## Setup

Copy the directory `~cs61c/labs/08` to an appropriate location in your home directory.

`mkdir ~/lab08`

cp -r ~cs61c/labs/08/* ~/lab08/

**Note that all code using SSE instructions are only guaranteed to work on the hive machines.** Many newer processors support the SSE intrinsics, so it is certainly possible that your machine will be sufficient for this, especially if it is recent, but no guarantees on this.

## Exercises

### Exercise 1: Familiarize Yourself

Given the large number of available SIMD intrinsics we want you to learn how to find the ones that you'll need in your application.

Here is a way to find the necessary information:

- Go to Intel's website. This can also be found by searching for "Intel Intrinsics Guide."
- Under the "Getting Started" tab on the left, download the appropriate copy of the Intel Intrinsic Guide.

Do your best to interpret the new syntax and terminology. Find the 128-bit intrinsics for the following SIMD operations (one for each):

- Four floating point divisions in single precision (i.e.
`float`) - Sixteen max operations over signed 8-bit integers (i.e.
`char`) - Arithmetic shift right of eight signed 16-bit integers (i.e.
`short`)

#### Checkoff

- Record these intrinsics in a text file to show your GSI.

### Exercise 2: Reading SIMD Code

In this exercise you will consider the vectorization of 2-by-2 matrix multiplication in double precision:

This accounts to the following arithmetic operations:

C[0] += A[0]*B[0] + A[2]*B[1]; C[1] += A[1]*B[0] + A[3]*B[1]; C[2] += A[0]*B[2] + A[2]*B[3]; C[3] += A[1]*B[2] + A[3]*B[3];

You are given the code `sseTest.c` that implements these operations in a SIMD manner.

The following intrinsics are used:

__m128d _mm_loadu_pd( double *p ) |
returns vector (p[0], p[1]) |

__m128d _mm_load1_pd( double *p ) |
returns vector (p[0], p[0]) |

__m128d _mm_add_pd( __m128d a, __m128d b ) |
returns vector (a_{0}+b_{0}, a_{1}+b_{1}) |

__m128d _mm_mul_pd( __m128d a, __m128d b ) |
returns vector (a_{0}b_{0}, a_{1}b_{1}) |

void _mm_storeu_pd( double *p, __m128d a ) |
stores p[0]=a_{0}, p[1]=a_{1} |

Compile sseTest.c into x86 assembly by running:

```
make sseTest.s
```

**Find the for-loop in sseTest.s and identify what each intrinsic is compiled into.** Does the loop actually exist? Comment the loop so that your TA can see that you understand the code.

#### Checkoff

- Show your commented code to your TA and explain the for-loop.

### Exercise 3: Writing SIMD Code

For Exercise 3, you will vectorize/SIMDize the following code to achieve approximately 4x speedup over the naive implementation shown here:

static int sum_naive(int n, int *a) { int sum = 0; for (int i = 0; i < n; i++) { sum += a[i]; } return sum; }

You might find the following intrinsics useful:

__m128i _mm_setzero_si128( ) |
returns 128-bit zero vector |

__m128i _mm_loadu_si128( __m128i *p ) |
returns 128-bit vector stored at pointer p |

__m128i _mm_add_epi32( __m128i a, __m128i b ) |
returns vector (a_{0}+b_{0}, a_{1}+b_{1}, a_{2}+b_{2}, a_{3}+b_{3}) |

void _mm_storeu_si128( __m128i *p, __m128i a ) |
stores 128-bit vector a at pointer p |

Start with `sum.c`. Use SSE instrinsics to implement the `sum_vectorized()`
function.

To compile your code, run the following command:

`make sum`

#### Checkoff

- Show your TA your working code and performance improvement.

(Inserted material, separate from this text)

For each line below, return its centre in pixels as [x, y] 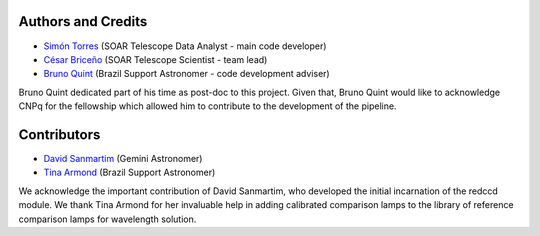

### Exercise 4: Loop Unrolling

Happily, you can obtain even more performance improvement!
Carefully unroll the SIMD vector sum code that you created in the previous exercise.
This should get you about a factor of 2 further increase in performance.
As an example of loop unrolling, consider the supplied function `sum_unrolled()`:

static int sum_unrolled(int n, int *a) { int sum = 0; // unrolled loop for (int i = 0; i < n / 4 * 4; i += 4) { sum += a[i+0]; sum += a[i+1]; sum += a[i+2]; sum += a[i+3]; } // tail case for (int i = n / 4 * 4; i < n; i++) { sum += a[i]; } return sum; }

Also, feel free to check out Wikipedia's article on loop unrolling for more information.

Within `sum.c`, **copy your sum_vectorized() code into sum_vectorized_unrolled() and unroll it four times**.

To compile your code, run the following command:

```
make sum
```

#### Checkoff:

- Show your TA the unrolled implementation and performance improvement.
- Explain to your TA why the version that has not been manually optimized outperforms some of the manually optimized versions (what does the -O3 flag do?).